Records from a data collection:
= = = = = = =

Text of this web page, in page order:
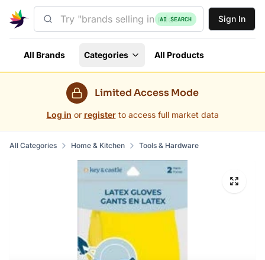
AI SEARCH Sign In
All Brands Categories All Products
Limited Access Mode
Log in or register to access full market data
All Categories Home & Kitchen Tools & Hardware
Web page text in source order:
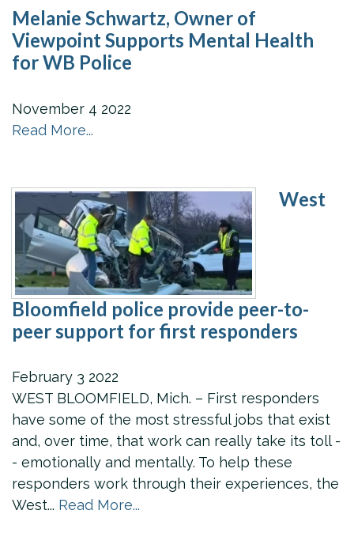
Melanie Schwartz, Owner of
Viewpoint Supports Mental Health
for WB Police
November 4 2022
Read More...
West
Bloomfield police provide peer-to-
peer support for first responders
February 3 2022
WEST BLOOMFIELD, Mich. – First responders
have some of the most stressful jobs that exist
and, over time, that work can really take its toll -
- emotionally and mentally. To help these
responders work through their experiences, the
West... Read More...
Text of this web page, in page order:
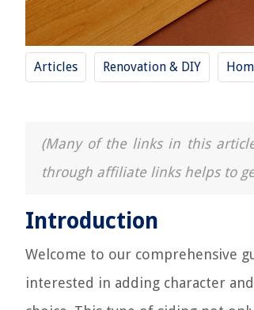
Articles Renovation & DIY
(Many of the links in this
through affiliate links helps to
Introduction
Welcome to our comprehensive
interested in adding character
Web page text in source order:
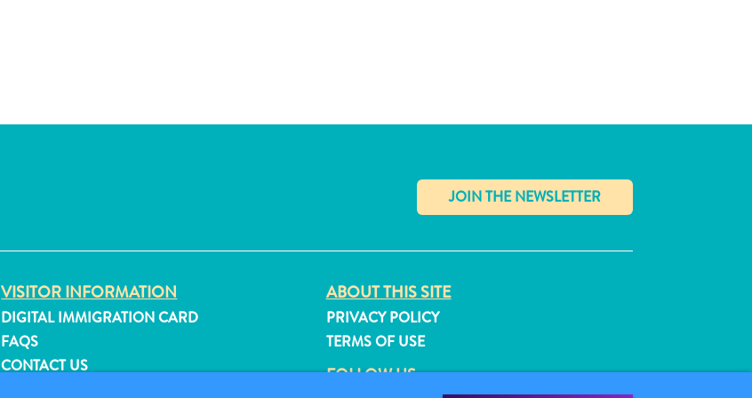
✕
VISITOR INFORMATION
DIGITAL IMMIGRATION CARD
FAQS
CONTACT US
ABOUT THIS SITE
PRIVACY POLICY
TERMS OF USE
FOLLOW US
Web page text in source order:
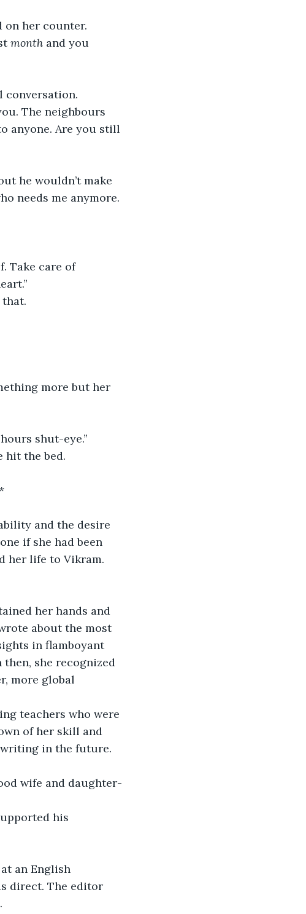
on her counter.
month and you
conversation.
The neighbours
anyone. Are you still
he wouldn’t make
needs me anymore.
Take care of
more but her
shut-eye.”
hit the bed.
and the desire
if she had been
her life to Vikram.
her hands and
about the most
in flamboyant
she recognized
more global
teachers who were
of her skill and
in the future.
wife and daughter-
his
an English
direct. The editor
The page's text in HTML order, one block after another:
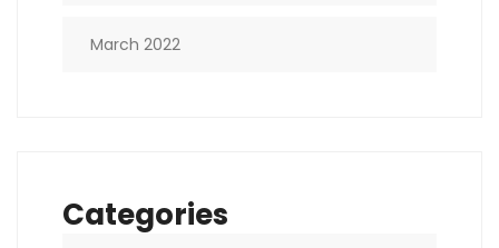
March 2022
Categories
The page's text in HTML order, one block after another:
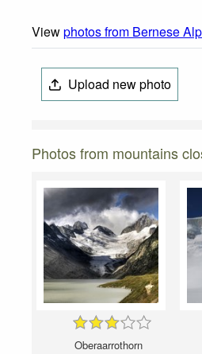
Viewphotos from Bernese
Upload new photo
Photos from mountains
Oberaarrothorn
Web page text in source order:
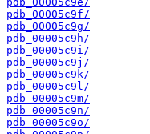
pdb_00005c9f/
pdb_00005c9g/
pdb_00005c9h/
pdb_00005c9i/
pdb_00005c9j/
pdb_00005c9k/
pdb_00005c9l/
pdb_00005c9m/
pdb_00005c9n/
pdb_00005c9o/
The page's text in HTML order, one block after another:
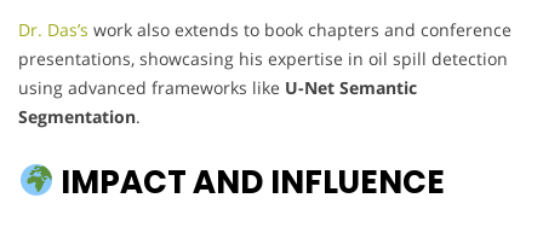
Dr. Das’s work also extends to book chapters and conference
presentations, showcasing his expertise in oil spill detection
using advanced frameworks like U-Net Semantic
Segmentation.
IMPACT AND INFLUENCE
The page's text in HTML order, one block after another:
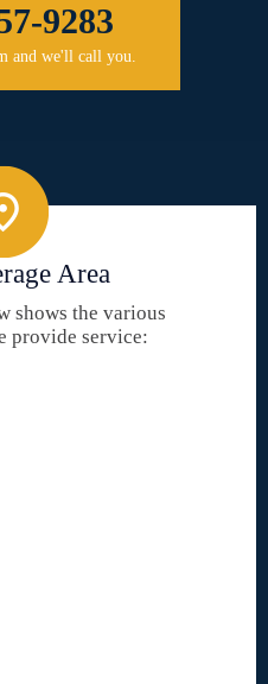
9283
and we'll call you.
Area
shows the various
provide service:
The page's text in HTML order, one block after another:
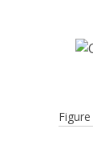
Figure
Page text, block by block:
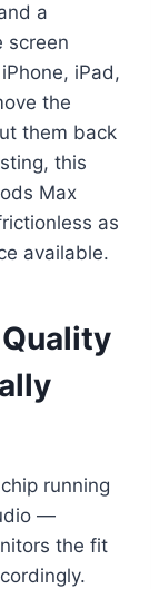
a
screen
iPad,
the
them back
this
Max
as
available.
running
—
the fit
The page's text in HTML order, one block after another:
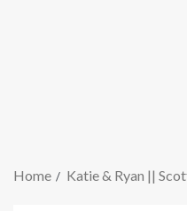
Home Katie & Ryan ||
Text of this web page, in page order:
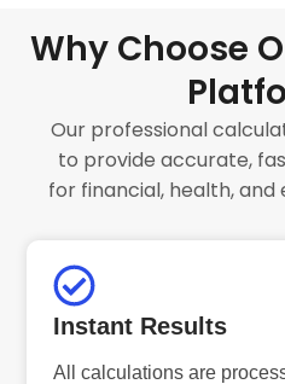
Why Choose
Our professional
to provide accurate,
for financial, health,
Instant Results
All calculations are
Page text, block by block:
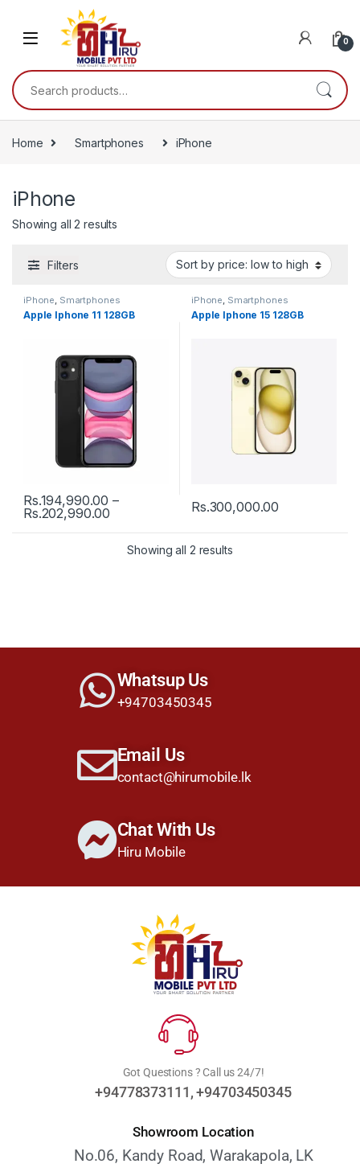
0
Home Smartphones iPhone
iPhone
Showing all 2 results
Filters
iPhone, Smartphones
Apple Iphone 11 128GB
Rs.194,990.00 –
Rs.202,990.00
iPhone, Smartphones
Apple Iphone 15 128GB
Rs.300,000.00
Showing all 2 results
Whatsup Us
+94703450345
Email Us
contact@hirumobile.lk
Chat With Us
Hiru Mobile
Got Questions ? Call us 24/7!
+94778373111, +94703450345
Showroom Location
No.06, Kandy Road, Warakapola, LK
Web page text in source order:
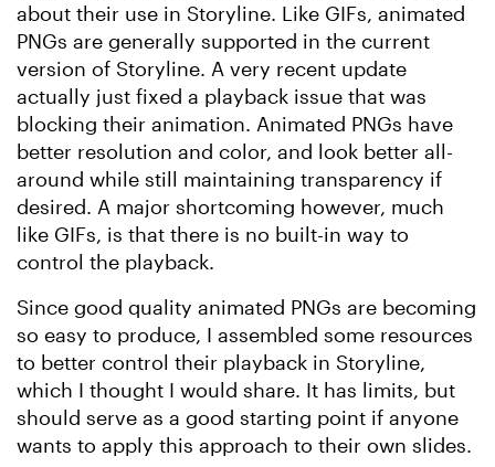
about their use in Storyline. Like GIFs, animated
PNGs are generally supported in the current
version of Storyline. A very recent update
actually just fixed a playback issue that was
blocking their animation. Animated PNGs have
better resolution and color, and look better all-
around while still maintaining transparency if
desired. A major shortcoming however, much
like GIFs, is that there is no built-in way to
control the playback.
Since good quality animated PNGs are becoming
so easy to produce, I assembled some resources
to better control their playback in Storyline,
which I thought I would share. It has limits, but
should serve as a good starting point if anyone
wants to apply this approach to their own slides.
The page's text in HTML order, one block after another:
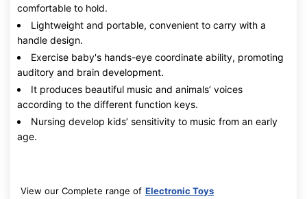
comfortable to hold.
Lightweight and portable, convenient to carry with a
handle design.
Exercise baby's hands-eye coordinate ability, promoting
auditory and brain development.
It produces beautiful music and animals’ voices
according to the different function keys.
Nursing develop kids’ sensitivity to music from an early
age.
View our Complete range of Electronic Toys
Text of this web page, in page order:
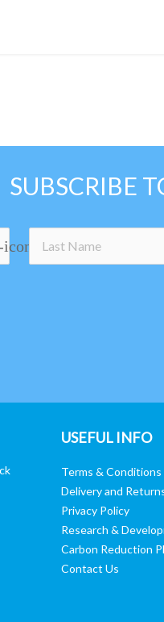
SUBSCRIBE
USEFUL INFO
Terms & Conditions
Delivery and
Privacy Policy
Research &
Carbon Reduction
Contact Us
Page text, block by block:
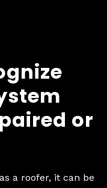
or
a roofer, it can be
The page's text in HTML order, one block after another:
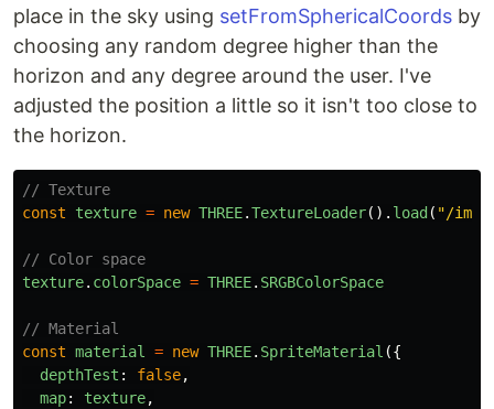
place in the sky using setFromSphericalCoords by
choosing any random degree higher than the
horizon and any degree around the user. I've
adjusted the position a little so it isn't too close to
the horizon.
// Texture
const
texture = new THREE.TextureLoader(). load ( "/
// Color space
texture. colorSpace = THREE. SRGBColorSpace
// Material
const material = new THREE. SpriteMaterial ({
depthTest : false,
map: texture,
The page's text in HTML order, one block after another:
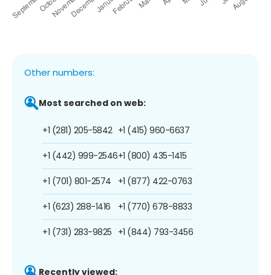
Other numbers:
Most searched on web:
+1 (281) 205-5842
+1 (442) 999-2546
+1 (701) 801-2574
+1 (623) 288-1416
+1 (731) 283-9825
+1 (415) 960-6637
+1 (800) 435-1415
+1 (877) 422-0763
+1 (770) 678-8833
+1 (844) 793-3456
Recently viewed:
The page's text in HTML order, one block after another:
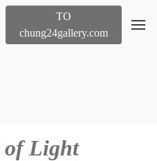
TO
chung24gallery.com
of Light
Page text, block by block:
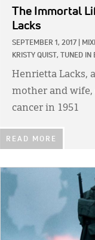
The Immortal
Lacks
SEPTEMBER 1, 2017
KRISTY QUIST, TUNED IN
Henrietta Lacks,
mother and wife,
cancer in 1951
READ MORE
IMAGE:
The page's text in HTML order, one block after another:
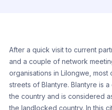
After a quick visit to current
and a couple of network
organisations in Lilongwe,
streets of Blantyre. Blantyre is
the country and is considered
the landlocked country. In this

= = = = = = =

REQUIRED WORK
Write out the records word for word. Pictures stay out.

RESPONSE BOX
Text of this web page, in page order:
AI SEARCH Sign In
All Brands Categories All Products
Limited Access Mode
Log in or register to access full market data
All Categories Home & Kitchen Tools & Hardware
Web page text in source order:
Melanie Schwartz, Owner of
Viewpoint Supports Mental Health
for WB Police
November 4 2022
Read More...
West
Bloomfield police provide peer-to-
peer support for first responders
February 3 2022
WEST BLOOMFIELD, Mich. – First responders
have some of the most stressful jobs that exist
and, over time, that work can really take its toll -
- emotionally and mentally. To help these
responders work through their experiences, the
West... Read More...
Text of this web page, in page order:
Articles Renovation & DIY
(Many of the links in this
through affiliate links helps to
Introduction
Welcome to our comprehensive
interested in adding character
Web page text in source order:
✕
VISITOR INFORMATION
DIGITAL IMMIGRATION CARD
FAQS
CONTACT US
ABOUT THIS SITE
PRIVACY POLICY
TERMS OF USE
FOLLOW US
Web page text in source order:
on her counter.
month and you
conversation.
The neighbours
anyone. Are you still
he wouldn’t make
needs me anymore.
Take care of
more but her
shut-eye.”
hit the bed.
and the desire
if she had been
her life to Vikram.
her hands and
about the most
in flamboyant
she recognized
more global
teachers who were
of her skill and
in the future.
wife and daughter-
his
an English
direct. The editor
The page's text in HTML order, one block after another:
March 2022
Categories
The page's text in HTML order, one block after another:
Viewphotos from Bernese
Upload new photo
Photos from mountains
Oberaarrothorn
Web page text in source order:
pdb_00005c9f/
pdb_00005c9g/
pdb_00005c9h/
pdb_00005c9i/
pdb_00005c9j/
pdb_00005c9k/
pdb_00005c9l/
pdb_00005c9m/
pdb_00005c9n/
pdb_00005c9o/
The page's text in HTML order, one block after another:
Dr. Das’s work also extends to book chapters and conference
presentations, showcasing his expertise in oil spill detection
using advanced frameworks like U-Net Semantic
Segmentation.
IMPACT AND INFLUENCE
The page's text in HTML order, one block after another:
9283
and we'll call you.
Area
shows the various
provide service:
The page's text in HTML order, one block after another:
Figure
Page text, block by block:
a
screen
iPad,
the
them back
this
Max
as
available.
running
—
the fit
The page's text in HTML order, one block after another:
Home Katie & Ryan ||
Text of this web page, in page order:
Why Choose
Our professional
to provide accurate,
for financial, health,
Instant Results
All calculations are
Page text, block by block:
0
Home Smartphones iPhone
iPhone
Showing all 2 results
Filters
iPhone, Smartphones
Apple Iphone 11 128GB
Rs.194,990.00 –
Rs.202,990.00
iPhone, Smartphones
Apple Iphone 15 128GB
Rs.300,000.00
Showing all 2 results
Whatsup Us
+94703450345
Email Us
contact@hirumobile.lk
Chat With Us
Hiru Mobile
Got Questions ? Call us 24/7!
+94778373111, +94703450345
Showroom Location
No.06, Kandy Road, Warakapola, LK
Web page text in source order:
about their use in Storyline. Like GIFs, animated
PNGs are generally supported in the current
version of Storyline. A very recent update
actually just fixed a playback issue that was
blocking their animation. Animated PNGs have
better resolution and color, and look better all-
around while still maintaining transparency if
desired. A major shortcoming however, much
like GIFs, is that there is no built-in way to
control the playback.
Since good quality animated PNGs are becoming
so easy to produce, I assembled some resources
to better control their playback in Storyline,
which I thought I would share. It has limits, but
should serve as a good starting point if anyone
wants to apply this approach to their own slides.
The page's text in HTML order, one block after another:
comfortable to hold.
Lightweight and portable, convenient to carry with a
handle design.
Exercise baby's hands-eye coordinate ability, promoting
auditory and brain development.
It produces beautiful music and animals’ voices
according to the different function keys.
Nursing develop kids’ sensitivity to music from an early
age.
View our Complete range of Electronic Toys
Text of this web page, in page order:
SUBSCRIBE
USEFUL INFO
Terms & Conditions
Delivery and
Privacy Policy
Research &
Carbon Reduction
Contact Us
Page text, block by block:
or
a roofer, it can be
The page's text in HTML order, one block after another:
place in the sky using setFromSphericalCoords by
choosing any random degree higher than the
horizon and any degree around the user. I've
adjusted the position a little so it isn't too close to
the horizon.
// Texture
const
texture = new THREE.TextureLoader(). load ( "/
// Color space
texture. colorSpace = THREE. SRGBColorSpace
// Material
const material = new THREE. SpriteMaterial ({
depthTest : false,
map: texture,
The page's text in HTML order, one block after another:
Other numbers:
Most searched on web:
+1 (281) 205-5842
+1 (442) 999-2546
+1 (701) 801-2574
+1 (623) 288-1416
+1 (731) 283-9825
+1 (415) 960-6637
+1 (800) 435-1415
+1 (877) 422-0763
+1 (770) 678-8833
+1 (844) 793-3456
Recently viewed:
The page's text in HTML order, one block after another:
TO
chung24gallery.com
of Light
Page text, block by block:
The Immortal
Lacks
SEPTEMBER 1, 2017
KRISTY QUIST, TUNED IN
Henrietta Lacks,
mother and wife,
cancer in 1951
READ MORE
IMAGE:
The page's text in HTML order, one block after another:
After a quick visit to current
and a couple of network
organisations in Lilongwe,
streets of Blantyre. Blantyre is
the country and is considered
the landlocked country. In this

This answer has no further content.